Records from a data collection
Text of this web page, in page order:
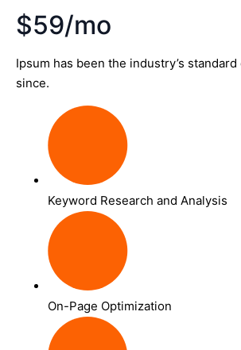
$59/mo
Ipsum has been the industry’s
since.
Keyword Research and Analysis
On-Page Optimization
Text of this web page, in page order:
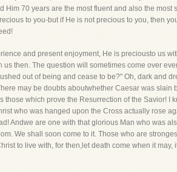
70 years are the most fluent and also the most
to you-but if He is not precious to you, then
and present enjoyment, He is preciousto us
then. The question will sometimes come over
out of being and cease to be?" Oh, dark and
may be doubts aboutwhether Caesar was slain
which prove the Resurrection of the Savior! I
who was hanged upon the Cross actually rose
Andwe are one with that glorious Man who was
We shall soon come to it. Those who are
to live with, for then,let death come when it
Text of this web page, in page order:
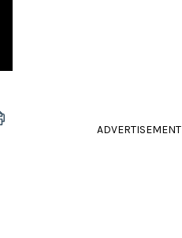
ADVERTISEMENT
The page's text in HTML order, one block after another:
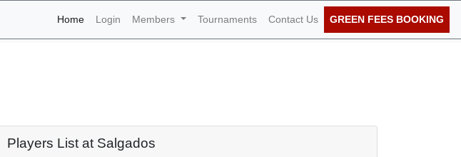
Home(current)
Login Members Tournaments Contact Us GREEN FEES BOOKING
Players List at Salgados
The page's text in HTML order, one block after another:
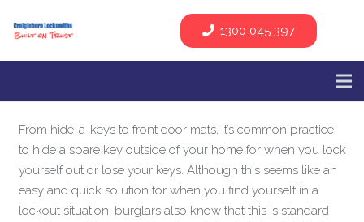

- Task prompt -
An exact retyping of the entries, without images, is the required answer.

- Expected output -
Text of this web page, in page order:
$59/mo
Ipsum has been the industry’s
since.
Keyword Research and Analysis
On-Page Optimization
Text of this web page, in page order:
70 years are the most fluent and also the most
to you-but if He is not precious to you, then
and present enjoyment, He is preciousto us
then. The question will sometimes come over
out of being and cease to be?" Oh, dark and
may be doubts aboutwhether Caesar was slain
which prove the Resurrection of the Savior! I
who was hanged upon the Cross actually rose
Andwe are one with that glorious Man who was
We shall soon come to it. Those who are
to live with, for then,let death come when it
Text of this web page, in page order:
ADVERTISEMENT
The page's text in HTML order, one block after another:
Home(current)
Login Members Tournaments Contact Us GREEN FEES BOOKING
Players List at Salgados
The page's text in HTML order, one block after another:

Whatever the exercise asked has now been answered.